Mr. Kordek [representing “pesticides – commercial structural] agreed with Mr. Mills and shared that the pest control industry has similar image issues. He stated that the organic wave has a strong message and that it does not take away the value of traditional agriculture. He mentioned that Dow Chemical has stated that you can have the luxury of organic when you do not have the responsibility of feeding the world. He said that if VDACS can be doing anything to help promote a positive message on traditional agriculture, he would like to see it come before the Board.
Mr. Sturgis [board president and a district representative] echoed Mr. Mills and Mr. Kordek’s comments and stated the importance of educating the community about traditional farming. He said that he has spoken to a Chesapeake Bay Foundation education class for the last two years on the Eastern Shore and that it been a valuable opportunity to educate the community about what is needed to support production agriculture. He stated that both organic and traditional farming are great. He noted that by 2050, it is predicted that there will be 9.2 billion people in the world and that it is important to get the information out to the community on what will be needed to feed those people.
Commissioner Adams stated that the agency understood the importance of the issues being discussed. She said that when she and other agency staff attend events, they are sure to emphasize that they are there to support all types of agriculture. She stated that the agency’s message is that agriculture is here to try and feed everyone and that, although it is everyone’s personal choice what they eat, all kinds of agriculture are needed to feed the world. (Source)
This is wrong on so many levels that I don't even know where to begin. I'm assuming the "organic" farms he referred to are NOT organic (we only have a couple of certified organic farms in the area, one of which doesn't even sell food). The farms I think he means call themselves (we're in this category) "chemical-free" and "sustainable." We never call ourselves "organic" because we are not certified organic nor do we want to be. However, after reading these minutes, I realized that farms like ours are the traditional farms. The majority of the farms should be called "industrial" or "chemical." You cannot call yourself "traditional" if your history only goes back about 50 years - compared to the rest of agricultural history which goes back thousands of years. 

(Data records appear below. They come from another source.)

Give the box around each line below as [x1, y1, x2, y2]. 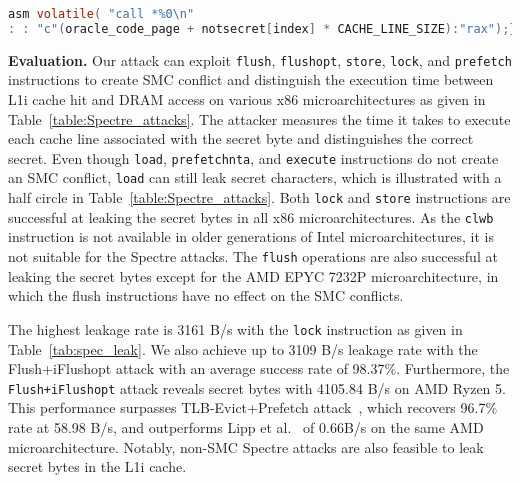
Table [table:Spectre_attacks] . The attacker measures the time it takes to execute [8, 108, 511, 129]
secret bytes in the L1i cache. [8, 456, 187, 477]
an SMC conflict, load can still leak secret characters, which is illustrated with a [8, 167, 502, 188]
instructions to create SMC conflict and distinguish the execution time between [8, 69, 494, 90]
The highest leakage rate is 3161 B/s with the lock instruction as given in [8, 318, 463, 339]
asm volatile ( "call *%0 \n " [8, 7, 195, 21]
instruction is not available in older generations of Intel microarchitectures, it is [8, 226, 494, 247]
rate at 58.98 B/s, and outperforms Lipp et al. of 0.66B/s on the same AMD [8, 416, 484, 437]

Another thing that bothered me about this (if you exclude the idea that Big Ag is spying on small sustainable, traditional farms), is that the board that is supposed to be representing ALL agriculture (the board members actually point this out) has set up an "us versus them issue". And that our advertising and educating is "troubling" is...troubling to me. Also, funny thing is that not one single board member represents our kind of farming - sustainable, chemical-free, traditional. Don't even get me started on the "responsibility of feeding the world" when 1) most American crops go to feed animals, not people and 2) 70% of the world's food comes from traditional, not chemical/industrial production. Besides, it's not our responsibility. Unless there's a crisis where we step in to temporarily help in a time of crisis, countries can and need to feed themselves. All this shipping food and agricultural inputs and tools around the world is NOT sustainable.


David said...

Cherie, living in a big Ag farm state, all the attention is given to them. Roundup and GMO rule the fields here in Nebraska. I don't have any facts or statistics but I would say that even the farmer markets here use chemicals to produce the perfect blemish free vegetables that their customers want. I have to say though the taste and texture is still better than store bought that has to be shipped across the country. A substantial amount of corn grown here is used for ethanol production which is another whole issue. People would rather drive their car than eat I guess. The way the food chain has evolved into big business is a sad thing. For the system to change with any significance, I fear it will take a major food event.

Have a great food educator day.

Cherie said...

David, as an acquaintance said of the state she lived in, you're in the belly of the beast. We do encourage people to buy local, even if they do use chemicals. Many of the "chemical" farms around us use synthetic fertilizer but not the herbicides and pesticides because they know they eat their own food and don't want to ingest chemicals. Thanks for the reminder about ethanol. That is definitely not "feeding the world" nor are the cattle who consume the grain. I think between the avian flu and growing health problems, we will see changes in how people eat.